Dominik Tarczyński z Prawa i Sprawiedliwości na antenie TVP Info zapowiedział, że złoży zawiadomienie do prokuratury w sprawie spektaklu „Klątwa” na motywach dramatu Stanisława Wyspiańskiego, w reżyserii Olivera Frljića.

"To obrażanie uczuć religijnych. Mówię o scenach takich jak seks oralny ze statuą świętego Jana Pawła II, podcieranie się flagą Watykanu. Obrzydliwe sceny, które nie mają nic wspólnego ze sztuką i są po prostu przestępstwem" – mówił Dominik Tarczyński.

Dodał, że filmik z przedstawienia, który znalazł się w internecie, „przekazał do prawników”. Być może zawiadomienie do prokuratury zawierać będzie także zarzut podżegania do zabójstwa.

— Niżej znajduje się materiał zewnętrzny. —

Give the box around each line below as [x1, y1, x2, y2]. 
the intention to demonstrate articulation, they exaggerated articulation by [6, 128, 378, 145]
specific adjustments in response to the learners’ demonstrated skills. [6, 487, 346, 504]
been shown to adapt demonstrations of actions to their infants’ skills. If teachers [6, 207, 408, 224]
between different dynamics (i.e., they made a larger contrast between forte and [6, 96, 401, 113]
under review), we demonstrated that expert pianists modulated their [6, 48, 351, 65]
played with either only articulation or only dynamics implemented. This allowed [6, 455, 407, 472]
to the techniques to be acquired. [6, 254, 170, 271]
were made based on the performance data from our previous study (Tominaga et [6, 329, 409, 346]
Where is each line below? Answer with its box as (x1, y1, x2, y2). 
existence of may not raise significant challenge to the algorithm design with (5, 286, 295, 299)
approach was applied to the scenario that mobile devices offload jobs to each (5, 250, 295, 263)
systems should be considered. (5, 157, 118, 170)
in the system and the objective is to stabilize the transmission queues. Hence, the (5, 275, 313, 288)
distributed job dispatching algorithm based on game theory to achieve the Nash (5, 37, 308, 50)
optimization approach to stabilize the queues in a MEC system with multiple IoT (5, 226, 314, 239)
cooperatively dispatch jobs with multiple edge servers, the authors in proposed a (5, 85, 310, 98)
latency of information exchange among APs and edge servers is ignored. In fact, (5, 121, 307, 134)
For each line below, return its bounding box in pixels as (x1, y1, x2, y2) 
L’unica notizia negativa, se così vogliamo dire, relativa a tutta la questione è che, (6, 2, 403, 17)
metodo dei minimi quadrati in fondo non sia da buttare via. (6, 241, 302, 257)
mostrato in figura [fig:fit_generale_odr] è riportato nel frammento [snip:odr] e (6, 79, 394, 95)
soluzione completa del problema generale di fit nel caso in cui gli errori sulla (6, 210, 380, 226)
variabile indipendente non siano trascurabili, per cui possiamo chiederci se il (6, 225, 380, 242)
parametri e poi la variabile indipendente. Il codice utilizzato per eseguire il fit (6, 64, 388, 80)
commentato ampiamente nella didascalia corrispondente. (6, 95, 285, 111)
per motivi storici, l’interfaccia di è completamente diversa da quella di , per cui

Podkreślił, że nie można oddzielić polityki od sztuki.

Tarczyński stwierdził, że nawoływanie ze sceny do nienawiści i zachęcanie do zabójstwa tak samo podlega Kodeksowi karnemu jak np. „lekarz ginekolog, który molestuje swoje pacjentki twierdząc, że tylko je badał”.

"Molestowali widzów, molestowali ludzi, którzy o tym usłyszeli i muszą ponieść konsekwencje" – podkreślał Tarczyński.